The Disney-era canon reset formalized a new reference boundary: the prior Expanded Universe was reclassified as “Legends,” while future storytelling would be coordinated under a single continuity alignment strategy. Structurally, this was a coherence move: it reduced contradiction risk by shrinking the official baseline and clarifying which sources could set internal truth conditions.

The trade was predictable. Coherence improves when reference conditions simplify, but legitimacy falls if the audience’s lived canon is removed. A large segment of the meaning community had built identity, memory, and emotional commitment inside the former baseline. The reset therefore stabilized the future while destabilizing parts of the inherited past.

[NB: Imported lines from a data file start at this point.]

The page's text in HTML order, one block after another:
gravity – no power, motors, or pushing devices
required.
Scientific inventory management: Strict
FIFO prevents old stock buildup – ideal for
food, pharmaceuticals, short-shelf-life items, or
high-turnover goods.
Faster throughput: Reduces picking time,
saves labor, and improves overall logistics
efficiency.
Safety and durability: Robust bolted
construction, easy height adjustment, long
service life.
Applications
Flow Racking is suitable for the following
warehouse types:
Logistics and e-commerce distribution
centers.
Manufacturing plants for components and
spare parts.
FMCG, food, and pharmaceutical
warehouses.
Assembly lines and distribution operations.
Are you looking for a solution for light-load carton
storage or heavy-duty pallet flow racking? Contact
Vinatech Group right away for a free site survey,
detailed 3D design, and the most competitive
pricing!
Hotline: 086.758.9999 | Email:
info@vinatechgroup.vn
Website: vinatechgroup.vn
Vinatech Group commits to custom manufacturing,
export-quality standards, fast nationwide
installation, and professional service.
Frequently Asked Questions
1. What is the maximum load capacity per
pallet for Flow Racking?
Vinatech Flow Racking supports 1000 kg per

The sequel trilogy illustrates a different coherence challenge: not simply “more content,” but interpretive discontinuity in character arcs, tone, and stakes. When audiences cannot predict what rules will hold across installments, local communities compensate by forming subsystem baselines.

In practice, this looks like parallel coherence regimes: Legends-first readers who treat the pre-2014 continuity as their stable reference, sequel-defenders who treat Disney canon as the only valid baseline, and hybrid audiences who selectively fuse rules across eras. The result is not just disagreement, it is incompatible reference conditions, which makes shared interpretation harder even when people discuss the same scenes.

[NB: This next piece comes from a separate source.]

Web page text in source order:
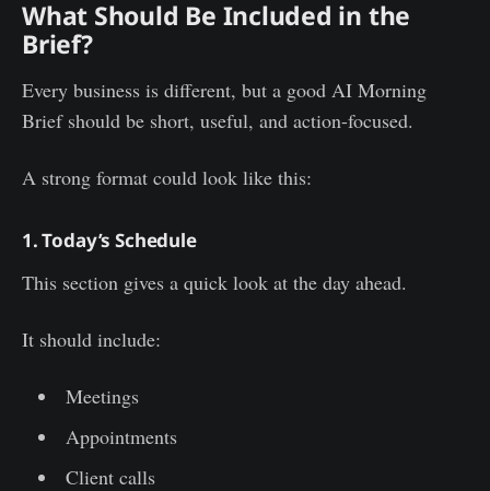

Star Wars fandom also demonstrates how audiences perform governance when formal authority cannot. Fan encyclopedias, wiki editorial rules, timeline debates, canon tier explanations, and community moderation are not side activities. They are continuity infrastructure that keeps the meaning system usable.

This labor becomes most visible during periods of high dispute: canon arguments, harassment events, review-score manipulation claims, and conspiracy narratives about “hidden cuts” all function as improvised attempts to restore a stable story about what is happening, who caused it, and what should count as real.

Governance Lessons From Star Wars

  • Canon boundaries are governance boundaries. A meaning system must publish reference conditions clearly, and maintain them consistently across media.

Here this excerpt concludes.